Leo fell sideways against him. Charlie wished Leo would cry, but Leo didn’t cry. He lay slack in Charlie’s loose embrace and stared up at the stars. “How did you know they really wanted you?”
“Hmm?” Charlie shifted. His chin touched Leo’s hair. It tickled, and smelled of Leo—of smoke and rum—and the soft drizzle that had begun to moisten the heavy air around them. “You mean Mum and—uh—Kate and Reg?”
“Yeah.”
“Because they didn’t have to want me. They could’ve left me for someone else, or given me back any time things got rough, like the first couple who tried to adopt me.”
Leo turned his head and fixed Charlie with a stare that suddenly didn’t feel empty.
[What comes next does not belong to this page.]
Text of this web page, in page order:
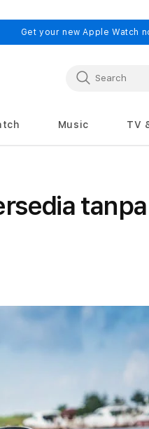
Get your new Apple Watch
Music TV

A loaded gaze that pierced Charlie’s soul and shook his bones. Warmth filled Charlie’s veins, and an invisible chord drew him closer. Leo moved too, and then their lips touched . . . brushed against each other, gently at first, but then harder, like it meant something Charlie didn’t quite understand, until, wide-eyed, Leo pulled away.
“What— What the fuck was that?”
“Nothing. I didn’t do anything.” Charlie wrenched himself free and stumbled off the bench. “I didn’t do anything.”
“Charlie—”
“No! Don’t say it. I’m sorry. I’m sorry.” Charlie backed away, then turned and fled, running across the park, his stomach in his mouth, churning and roiling, as humiliation and shame smothered him until he couldn’t take another step.
Oh God.
What have I done?
Charlie sank to his knees on the wet grass. Silence once again enveloped him, but it was different this time. Without the sullen warmth of Leo beside him, it suffocated him like a fog of broken dreams.
He’d kissed Leo.
He’dkissedLeo, his vulnerable and messed-up foster brother who’d never given him any indication that he even liked boys that way, let alone likedCharliethat way.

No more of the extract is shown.